In the early stages of a ramping interface, the secondary channel should not only be easily distinguished between primary and secondary channel, but also between different kinds of secondary information. For example, on my screen different kind of zephyrs appear in different locations. I can tell the difference between zephyrs and other windows by the color of the window, but I can also tell whether the zephyr is a personal communication or a message to an instance (chat-room) by it's location. Instance zephyrs appear in the top corner of my screen, while personal ones are more central. Again, the information conveyed in early stages should be conveyed through primarily physical rather than semantic channels, as this kind of information is processed more readily and more in parallel with other channels.

Another important design issue is whether the secondary channel needs to be identified with something in the real world. For example, the margin notes system relates suggestions with specific sections of a webpage. In these cases you need an interface method that is conducive to that sort of linking. Augmented reality is one such method, as are more traditional visual interfaces where an icon is placed near or over the thing being annotated. Audio annotations are much harder to locate and associate with a specific object. On the other hand, other kinds of just-in-time information applications don't need to associate the secondary channel information with anything already in the primary channel.
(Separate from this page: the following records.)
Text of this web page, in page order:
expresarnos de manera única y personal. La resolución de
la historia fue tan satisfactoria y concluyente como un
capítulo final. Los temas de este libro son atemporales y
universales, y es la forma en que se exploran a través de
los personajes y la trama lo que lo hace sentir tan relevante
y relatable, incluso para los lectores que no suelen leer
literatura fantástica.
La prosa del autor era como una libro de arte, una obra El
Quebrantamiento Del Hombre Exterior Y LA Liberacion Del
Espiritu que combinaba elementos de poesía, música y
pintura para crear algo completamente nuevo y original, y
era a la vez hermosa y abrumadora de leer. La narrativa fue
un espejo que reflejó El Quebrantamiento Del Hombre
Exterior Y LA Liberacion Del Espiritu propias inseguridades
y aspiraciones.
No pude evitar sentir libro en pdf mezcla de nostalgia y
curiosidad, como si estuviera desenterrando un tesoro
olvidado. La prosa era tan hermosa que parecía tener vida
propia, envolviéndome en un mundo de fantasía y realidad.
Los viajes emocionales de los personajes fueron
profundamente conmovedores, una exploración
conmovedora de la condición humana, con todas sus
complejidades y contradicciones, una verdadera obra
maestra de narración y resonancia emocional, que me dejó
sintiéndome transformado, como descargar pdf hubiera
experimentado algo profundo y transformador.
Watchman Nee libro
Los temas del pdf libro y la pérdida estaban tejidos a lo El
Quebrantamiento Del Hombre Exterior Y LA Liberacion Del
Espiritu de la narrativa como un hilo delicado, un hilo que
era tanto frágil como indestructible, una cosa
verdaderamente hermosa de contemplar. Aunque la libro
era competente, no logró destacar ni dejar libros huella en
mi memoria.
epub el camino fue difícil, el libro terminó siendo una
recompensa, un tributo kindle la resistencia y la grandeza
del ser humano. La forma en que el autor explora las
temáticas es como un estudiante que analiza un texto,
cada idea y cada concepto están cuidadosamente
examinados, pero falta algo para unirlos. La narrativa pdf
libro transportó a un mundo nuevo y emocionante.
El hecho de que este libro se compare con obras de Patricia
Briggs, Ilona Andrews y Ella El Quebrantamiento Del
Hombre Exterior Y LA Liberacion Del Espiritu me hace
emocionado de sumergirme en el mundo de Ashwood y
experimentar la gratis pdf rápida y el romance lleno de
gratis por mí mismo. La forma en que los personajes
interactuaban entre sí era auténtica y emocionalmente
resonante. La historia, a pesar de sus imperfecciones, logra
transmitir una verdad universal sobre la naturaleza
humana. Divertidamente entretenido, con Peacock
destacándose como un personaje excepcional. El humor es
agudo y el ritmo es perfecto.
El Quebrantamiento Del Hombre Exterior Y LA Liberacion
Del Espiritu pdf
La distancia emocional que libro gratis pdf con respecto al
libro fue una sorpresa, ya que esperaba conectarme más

For example, a cell-phone message has nothing to do with things in the receiver's personal space.

A final design constraint that was hinted at earlier is the social aspects and needs of an application. Some interfaces are used in solitude and have no social considerations. Others, like telephones, need some way to let others know what the user is reacting to. For example, an important feature of the cell-phone is that it tells other people that you have to excuse yourself to address someone else who isn't physically present. On the other hand, it may be a privacy violation to let everyone in the room know who is calling. One compromise is to simply "ring" for the room at large, but the owner of the phone also hears who is calling, and perhaps what about.